Тут же отрешившись от происходящего вокруг меня, я начал вспоминать элементы его конструкции. Алюминий хоть в листах, хоть в трубах, наверняка уже производится на территории страны. На счет пластика не знаю, но временно его можно заменить чем-то другим, например, тот же упор для руки сделать из алюминия, но обшить поверх либо резиной, либо кожей. В крайнем случае сделать что-то из дерева. Думаю мастера для этого найдутся. Конечно в итоге выйдет чуть тяжелее чем пластмасса, но все равно много легче чем тот, что я только что поднял. К тому же, насколько я помнил из когда-то прочитанного, подмышечный костыль может доставлять некоторые неудобства для подмышечной области тела, натирать ее и соответственно вызывать раздражение кожи, возникновение язв и тому подобные гадости. Подлокотный же лишен всего этого. А учитывая простоту конструкции, то и его сборка будет проходить гораздо легче, следовательно, себестоимость будет лишь совсем немного превышать стоимость материалов.
— Алекс, сынок! Что с тобой?
Возле меня стояла фрау Фридман и дергала меня за рукав, пытаясь вывести из ступора.
— Ты меня напугал, Алекс! Что произошло?
— Все в порядке, матушка. Просто именно сейчас, я понял, чем буду заниматься последующее время. Боюсь, у меня будет несколько меньше времени на отдых.
— Ну, что ты говоришь, сынок, я только рада тому, что ты наконец определился с будущим делом. Не подскажешь с чем оно связано?
— Это будут некоторые медицинские приспособления. Думаю, что спрос на них будет очень большим, при низкой себестоимости товара.
— И что же это будет? — вмешался в разговор стоящий рядом главный врач.
— Боюсь пока рано об этом говорить, сэр. Предстоят некоторые хлопоты с патентом, но первые же образцы изделий будут испытываться в вашем госпитале. Это я могу пообещать наверняка.
Матушка, услышав последние мои слова, даже слегка вздернула подбородок, и оперевшись на мою руку слегка прижалась ко мне, показывая свою гордость за меня.
Следующие несколько дней, я практически не выходил из дома, готовя чертежи, и описание будущего подлокотного костыля.
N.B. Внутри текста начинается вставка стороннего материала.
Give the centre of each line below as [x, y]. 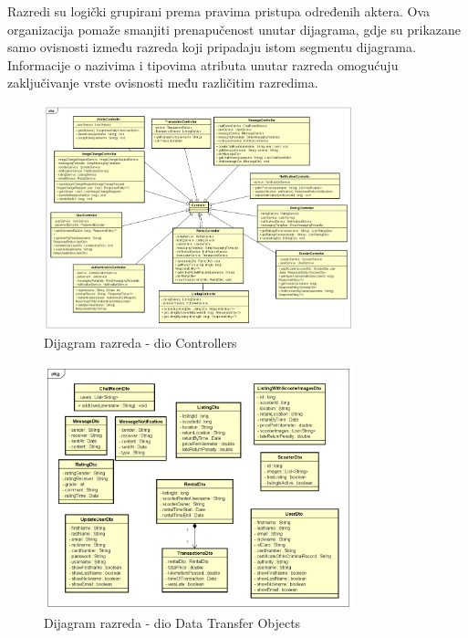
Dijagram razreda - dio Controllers [140, 343]
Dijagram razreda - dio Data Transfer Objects [172, 622]
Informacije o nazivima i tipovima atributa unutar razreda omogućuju [203, 64]
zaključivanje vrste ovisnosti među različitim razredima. [163, 83]
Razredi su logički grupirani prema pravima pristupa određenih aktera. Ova [219, 11]
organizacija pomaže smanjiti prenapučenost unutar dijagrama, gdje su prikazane [234, 29]
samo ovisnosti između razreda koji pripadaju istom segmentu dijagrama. [212, 47]
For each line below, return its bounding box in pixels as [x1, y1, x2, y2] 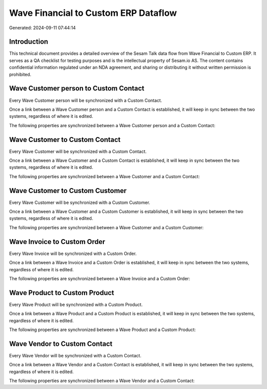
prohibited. [9, 71, 32, 77]
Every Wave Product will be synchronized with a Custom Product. [9, 301, 143, 307]
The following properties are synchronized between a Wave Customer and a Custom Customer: [9, 224, 204, 230]
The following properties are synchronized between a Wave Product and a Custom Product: [9, 327, 196, 333]
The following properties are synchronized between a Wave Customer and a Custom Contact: [9, 173, 200, 179]
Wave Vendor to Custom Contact [9, 340, 113, 348]
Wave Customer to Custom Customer [9, 186, 127, 195]
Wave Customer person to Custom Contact [9, 84, 144, 93]

И пусть простит меня канадец Томас Фаттерман, который и изобрел эти костыли в 1950 году, но я сделаю это первым. К тому же меня гложут большие сомнения в его авторстве, потому что, я точно помню, что перед самым отъездом в США к сыну, я просматривая довоенные фотографии случайно наткнулся на фото изображающее раненых мальчишек Гитлерюгенда, и один из них точно опирался на нечто похожее. Учитывая то, что фотография датировалась 1945 годом, получается, что Томас, тоже видел либо ее, либо что-то похожее и потому просто воспользовался чужими наработками, выдав их за свои. (В дополнительных материалах фотография 1945 года, где ясно видны подобные костыли. Скорее всего США, как обычно не признала патент чужой страны, а после поражения Германии, об этом патенте позабыли)
Закончив с описанием и чертежами, как оказалось, заявка должна была подаваться в двух экземплярах, я оправил ее заказным письмом в Библиотеку Конгресса САСШ. И стал дожидаться ответа. Решив, до получения патента, не привлекать к себе внимания началом производства чтобы не плодить конкуренции.